LUBBOCK, Texas – It’s dusty, wild weather days like we saw on Sunday that make you wonder just how bad that West Texas dust storm really was compared to what we’ve experienced in the past.

Experts around town tell us the closest we’ve seen to Sunday’s dust storm was the haboob of 2011, and even then, that storm didn’t last near as long as what Sunday’s storm brought.

But how did Sunday compare to the Dust Bowl days of the 1930s? 

Justin Weaver with National Weather Service Lubbock said that based on how long Sunday’s storm lasted and how little visibility there was, it could’ve been a very similar comparison to what we might’ve seen during the Dust Bowl. Luckily, Weaver said that the amount of dust and how often it blows in West Texas has gone down significantly in comparison to what people experienced in the 1930s.

“What made the Dust Bowl particularly bad in the South Plains of West Texas, up through Oklahoma, Kansas, eastern New Mexico, parts of Colorado, maybe even extending up into South Dakota is this combination of more land under plow, the lack of rain and the eradication of the native grasses,” said Sean Cunningham, a history professor at Texas Tech University. “All of that contributed to the blowing dust.

The Dust Bowl was a decade long of horrific dust storms during the severe drought of the 1930s across the region.

“You couldn’t see anything but dust rolling on in from the west as they developed,” said Jesse Jones who lived through the Dust Bowl of the 1930s. “They were pretty bad storms at that time.”

Poor farming techniques at the time caused the soil to erode and turn into a lot of dust.

“Being a farmer’s daughter, we wanted rain, we didn’t want dirt,” said Ida Roberts who also lived through the Dust Bowl. “We needed the rain, but we got by.” 

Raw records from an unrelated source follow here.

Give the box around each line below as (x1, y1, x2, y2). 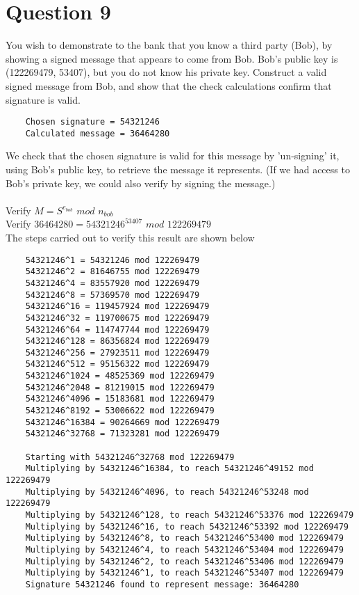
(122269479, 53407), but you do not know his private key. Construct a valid (6, 65, 327, 79)
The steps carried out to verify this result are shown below (6, 230, 255, 244)
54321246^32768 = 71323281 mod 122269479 (25, 429, 219, 439)
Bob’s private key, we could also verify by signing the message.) (6, 175, 276, 190)
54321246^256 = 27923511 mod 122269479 (25, 347, 210, 358)
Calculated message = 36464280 (25, 128, 170, 138)
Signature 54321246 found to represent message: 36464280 (25, 579, 299, 589)
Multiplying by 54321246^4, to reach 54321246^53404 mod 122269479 (25, 544, 344, 555)
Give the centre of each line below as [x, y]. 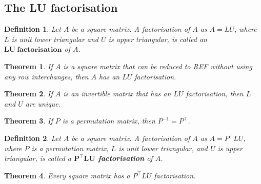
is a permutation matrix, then [109, 121]
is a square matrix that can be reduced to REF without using [158, 66]
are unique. [43, 103]
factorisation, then [215, 94]
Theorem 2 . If [28, 94]
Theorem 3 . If [28, 121]
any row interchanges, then [46, 76]
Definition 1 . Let [33, 29]
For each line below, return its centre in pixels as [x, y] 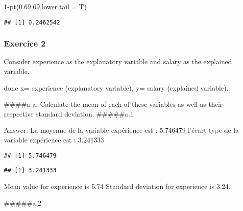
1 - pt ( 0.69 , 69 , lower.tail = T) [45, 6]
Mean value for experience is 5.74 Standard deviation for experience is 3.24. [117, 186]
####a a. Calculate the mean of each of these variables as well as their [113, 104]
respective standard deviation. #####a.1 [69, 113]
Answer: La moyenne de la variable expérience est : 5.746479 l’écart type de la [121, 130]
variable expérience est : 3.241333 [54, 140]
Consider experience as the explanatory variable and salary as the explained [118, 61]
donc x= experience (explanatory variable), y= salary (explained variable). [116, 87]
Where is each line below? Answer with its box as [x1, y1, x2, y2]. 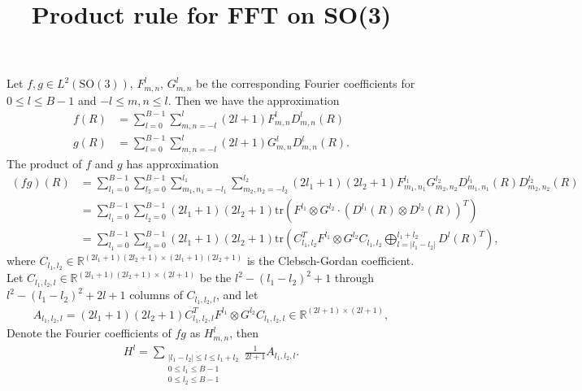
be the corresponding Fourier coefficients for [196, 75, 415, 92]
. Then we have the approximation [167, 91, 340, 108]
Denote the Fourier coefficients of [7, 324, 172, 341]
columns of [129, 286, 183, 303]
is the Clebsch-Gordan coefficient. [246, 252, 415, 269]
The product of [7, 155, 82, 172]
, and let [216, 286, 258, 303]
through [334, 269, 375, 286]
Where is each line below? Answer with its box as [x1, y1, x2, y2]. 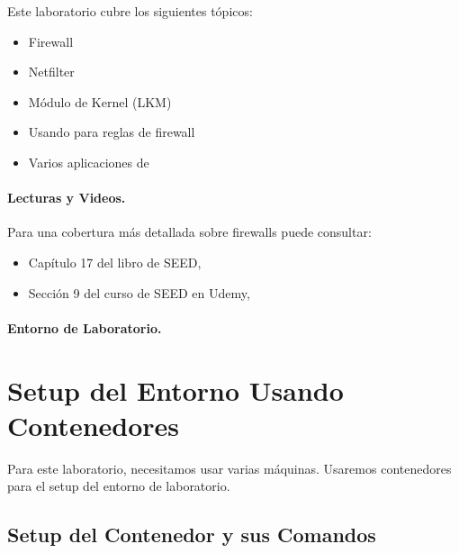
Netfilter [28, 62, 75, 81]
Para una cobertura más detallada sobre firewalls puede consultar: [7, 222, 372, 241]
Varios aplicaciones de [28, 152, 149, 171]
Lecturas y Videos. [7, 188, 126, 207]
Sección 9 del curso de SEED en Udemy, [28, 283, 250, 302]
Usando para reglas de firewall [28, 122, 195, 141]
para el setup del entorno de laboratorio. [7, 476, 230, 495]
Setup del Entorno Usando [7, 371, 344, 408]
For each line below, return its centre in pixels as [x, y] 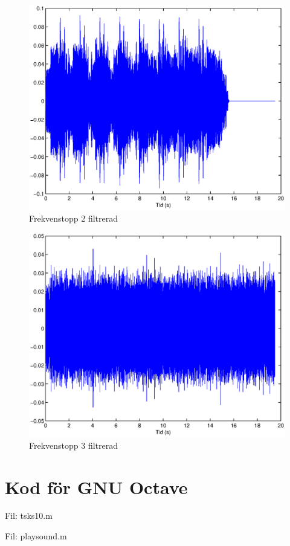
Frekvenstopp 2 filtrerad [74, 218]
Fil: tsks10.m [29, 515]
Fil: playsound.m [36, 536]
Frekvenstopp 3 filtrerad [74, 445]
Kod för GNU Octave [96, 487]
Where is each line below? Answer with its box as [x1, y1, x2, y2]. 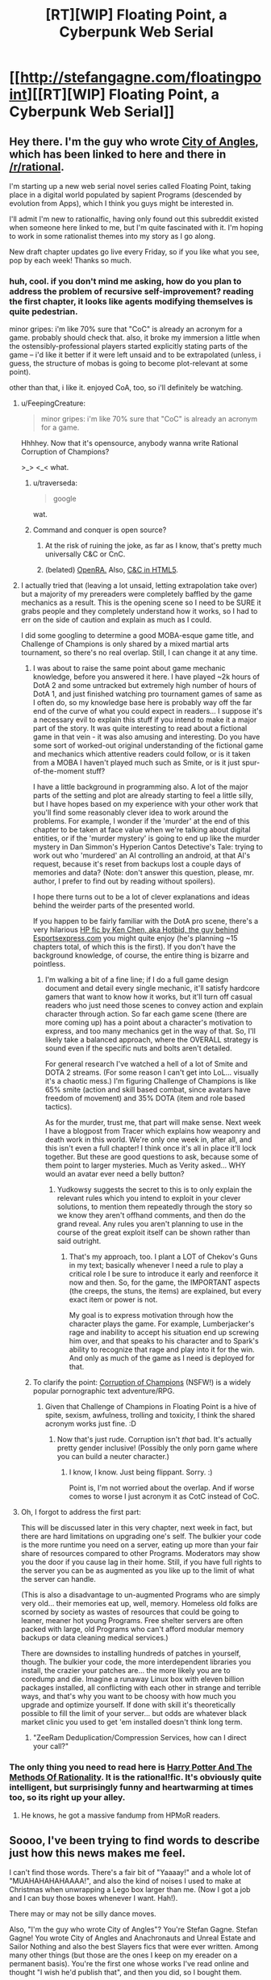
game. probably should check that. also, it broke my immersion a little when [9, 333, 261, 342]
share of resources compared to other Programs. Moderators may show [20, 1549, 261, 1558]
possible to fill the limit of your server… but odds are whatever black [20, 1709, 247, 1718]
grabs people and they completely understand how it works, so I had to [20, 606, 258, 616]
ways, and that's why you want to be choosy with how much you [20, 1692, 236, 1701]
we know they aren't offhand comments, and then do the [56, 1210, 246, 1220]
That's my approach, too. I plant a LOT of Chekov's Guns [69, 1252, 258, 1261]
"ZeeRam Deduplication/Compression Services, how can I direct [32, 1733, 247, 1743]
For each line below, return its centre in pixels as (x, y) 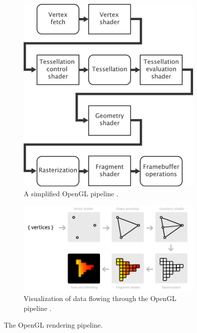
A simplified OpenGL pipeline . (71, 193)
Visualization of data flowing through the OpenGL (100, 298)
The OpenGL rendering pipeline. (53, 324)
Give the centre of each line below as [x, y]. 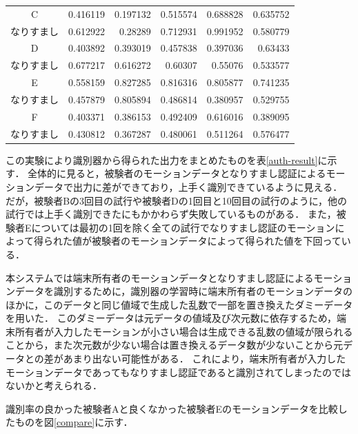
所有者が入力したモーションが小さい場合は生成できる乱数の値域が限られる [184, 331]
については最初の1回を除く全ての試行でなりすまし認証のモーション [183, 227]
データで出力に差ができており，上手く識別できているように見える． [188, 186]
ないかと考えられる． [54, 385]
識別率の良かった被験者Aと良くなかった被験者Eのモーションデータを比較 [172, 408]
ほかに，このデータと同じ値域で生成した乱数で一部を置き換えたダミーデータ [179, 304]
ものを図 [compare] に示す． [74, 422]
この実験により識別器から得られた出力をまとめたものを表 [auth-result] [162, 159]

The heaviest dust storms would be called ‘black blizzards,’ where topsoil from the lone star state could make it all the way up east to Washington, D.C. Jones, who grew up in Perryton, remembered being sent home from school because those storms were so bad. 

“It would get so dark inside the classroom, that you couldn’t see what the teacher was doing at the board, so they had to dismiss school,” Jones said.

As for Roberts, she recalled her mother doing everything she could to keep her children safe from the choking dust that surrounded them. 

“My mom, bless her heart, she would take sheets, wet them, and hang them over all the doors and windows to keep the dirt out of her house because dust pneumonia was pretty common at that time, and a lot of folks died from it,” Roberts said.

Weaver said Lubbock has many dusty days, but nothing like what Sunday (Feb. 26) brought.

“A day like that, where we had the visibility at zero in the city for at least a while, several minutes, that’s pretty unusual, and probably very similar to what happened in the Dust Bowl days,” Weaver said.

He said a dust storm of that magnitude may resemble what Jones and Roberts saw growing up.

“It was not a real good time,” Roberts said.